In today’s data-driven world, integrating information from various sources like Microsoft Dataverse and other cloud or on-premises platforms is no longer optional—it’s essential. However, in complex environments, data ingestion often becomes more challenging than expected. It’s not the big architectural decisions that slow us down, but rather the compounded effect of small, overlooked inefficiencies—such as unnecessary fields, poorly timed loads, or rigid transformation steps.
When faced with these challenges, the default response in many teams is to reach for the traditional ETL (Extract, Transform, Load) approach. While ETL has served us well for decades, it’s not always the best choice—especially in modern, cloud-native architectures. It’s time to take a fresh look at ELT (Extract, Load, Transform) and understand why it often outperforms ETL, both in efficiency and scalability.
What’s the Difference between ETL and ELT?
Transformation Location
ETL: Occurs before loading data (external engine/staging)
ELT: Happens after loading inside the destination system
Processing Load
ETL: Heavy on the source and transformation engine
ELT: Heavy on the destination (e.g., cloud warehouse)
Latency
ETL: Higher, due to pre-load transformations
ELT: Lower, due to direct loading before transforming
Best Use Cases
ETL: Legacy systems, smaller data sets, strict source rules
ELT: Cloud-native setups, large-scale data, real-time ingestion
Scalability
ETL: Limited by source/staging capacity
ELT: Scales easily with destination compute power
Real-World Insight: A Case from the Field
In one of the complex integration projects, the data was pulled from Dataverse and other operational sources into a central analytics platform. Initially, a traditional ETL pipeline was used:
- Data was extracted from data sources, 
- Transformed, 
- Then loaded into a destination. 
The process was painfully slow and created significant load on the source systems, sometimes even if failed. Execution times for even modest data loads stretched into hours, and debugging transformation issues became a major time sink.
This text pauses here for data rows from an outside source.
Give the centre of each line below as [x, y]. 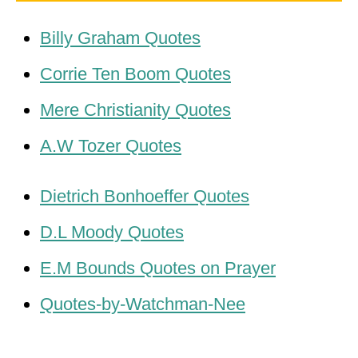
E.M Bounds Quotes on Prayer [158, 268]
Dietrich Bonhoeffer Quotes [145, 196]
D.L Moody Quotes [112, 232]
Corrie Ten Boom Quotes [135, 74]
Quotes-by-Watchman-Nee [143, 304]
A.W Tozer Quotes [111, 146]
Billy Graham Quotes [120, 38]
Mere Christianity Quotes [135, 110]
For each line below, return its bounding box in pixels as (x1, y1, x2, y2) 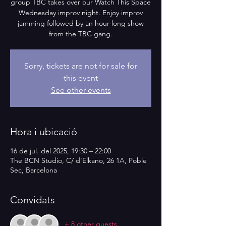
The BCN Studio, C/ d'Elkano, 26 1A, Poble (10, 155, 147, 165)
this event (64, 73, 98, 83)
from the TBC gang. (49, 29, 112, 38)
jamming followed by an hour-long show (18, 18, 144, 28)
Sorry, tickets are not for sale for (24, 61, 137, 71)
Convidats (10, 193, 55, 206)
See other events (50, 85, 111, 95)
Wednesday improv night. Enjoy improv (19, 8, 143, 17)
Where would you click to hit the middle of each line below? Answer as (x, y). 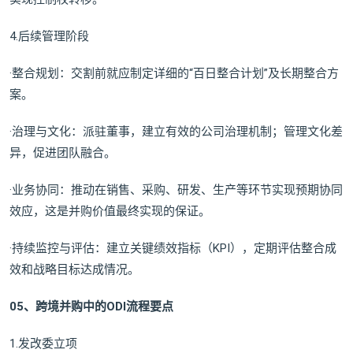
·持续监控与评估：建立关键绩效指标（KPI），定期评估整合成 (173, 249)
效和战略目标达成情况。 (74, 270)
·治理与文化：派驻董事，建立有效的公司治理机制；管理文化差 (176, 132)
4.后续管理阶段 (49, 37)
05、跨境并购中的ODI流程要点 (91, 307)
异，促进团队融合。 (63, 153)
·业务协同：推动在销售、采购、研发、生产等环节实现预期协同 (176, 190)
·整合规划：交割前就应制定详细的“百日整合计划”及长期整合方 (174, 74)
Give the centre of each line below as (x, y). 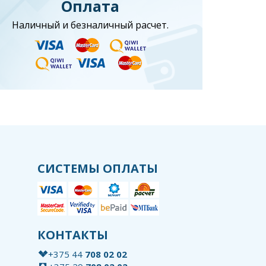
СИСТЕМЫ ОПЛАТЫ (98, 169)
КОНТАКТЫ (73, 235)
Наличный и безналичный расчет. (91, 25)
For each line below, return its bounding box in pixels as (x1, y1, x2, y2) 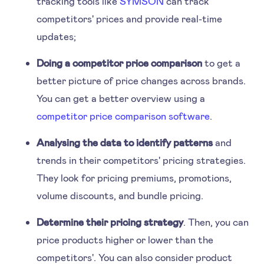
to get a (202, 56, 241, 68)
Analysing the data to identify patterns (37, 136, 213, 148)
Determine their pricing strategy (37, 215, 184, 227)
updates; (37, 29, 77, 42)
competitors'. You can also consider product (37, 250, 233, 263)
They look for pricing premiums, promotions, (37, 171, 232, 183)
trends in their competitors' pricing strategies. (37, 153, 246, 166)
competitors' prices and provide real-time (37, 12, 223, 24)

After re-evaluating our pipeline, I shifted to an ELT model:
- We extracted only the necessary fields from the source—no more "select *". 
- We loaded raw data directly into the destination. 
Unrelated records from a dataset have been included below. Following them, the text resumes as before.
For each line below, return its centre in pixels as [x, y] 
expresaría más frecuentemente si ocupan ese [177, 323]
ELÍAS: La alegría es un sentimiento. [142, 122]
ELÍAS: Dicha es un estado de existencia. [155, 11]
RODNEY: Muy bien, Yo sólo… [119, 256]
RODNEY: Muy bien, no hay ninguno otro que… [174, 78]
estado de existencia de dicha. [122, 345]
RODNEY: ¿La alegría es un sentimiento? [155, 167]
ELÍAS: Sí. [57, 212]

- We then applied transformations inside the warehouse, using its built-in, scalable processing power. 
The result? An 80% reduction in execution time. Even more importantly, it freed up the source systems, reduced transformation complexity, and made our pipeline easier to monitor and maintain.
Key Recommendations for Smarter Data Integration
Whether you’re using ETL or ELT, here are some lessons learned and best practices:
- Only Extract What You Need Avoid the temptation of extracting entire tables. Pull only the columns and rows relevant to your analysis. 
- Use Incremental Loads When Possible Pull only new or changed data using timestamps or change tracking to minimize processing time and bandwidth. 
- Push Processing to the Destination Let your data warehouse or lakehouse do the heavy lifting. Most modern platforms are designed for this. 
- Profile Your Data Early Understand data quality and structure before designing transformations—especially if you skip a staging area. 
- Plan for Data Governance and Lineage In ELT, raw data lands in your destination untouched. Make sure you have metadata, lineage, and access controls in place. 
- Monitor and Optimize Continuously monitor pipeline performance and adjust queries, indexes, or schedules to avoid bottlenecks. 
Final Thoughts
The choice between ETL and ELT isn't just about tools—it's about strategic alignment with your infrastructure, performance goals, and data volume. In the era of cloud computing, ELT provides the flexibility and scalability required to meet modern data demands.
If you’re struggling with slow pipelines or overworked source systems, don’t just tweak your ETL—rethink your architecture. The shift to ELT could be the key to unlocking faster, leaner, and more resilient data integration.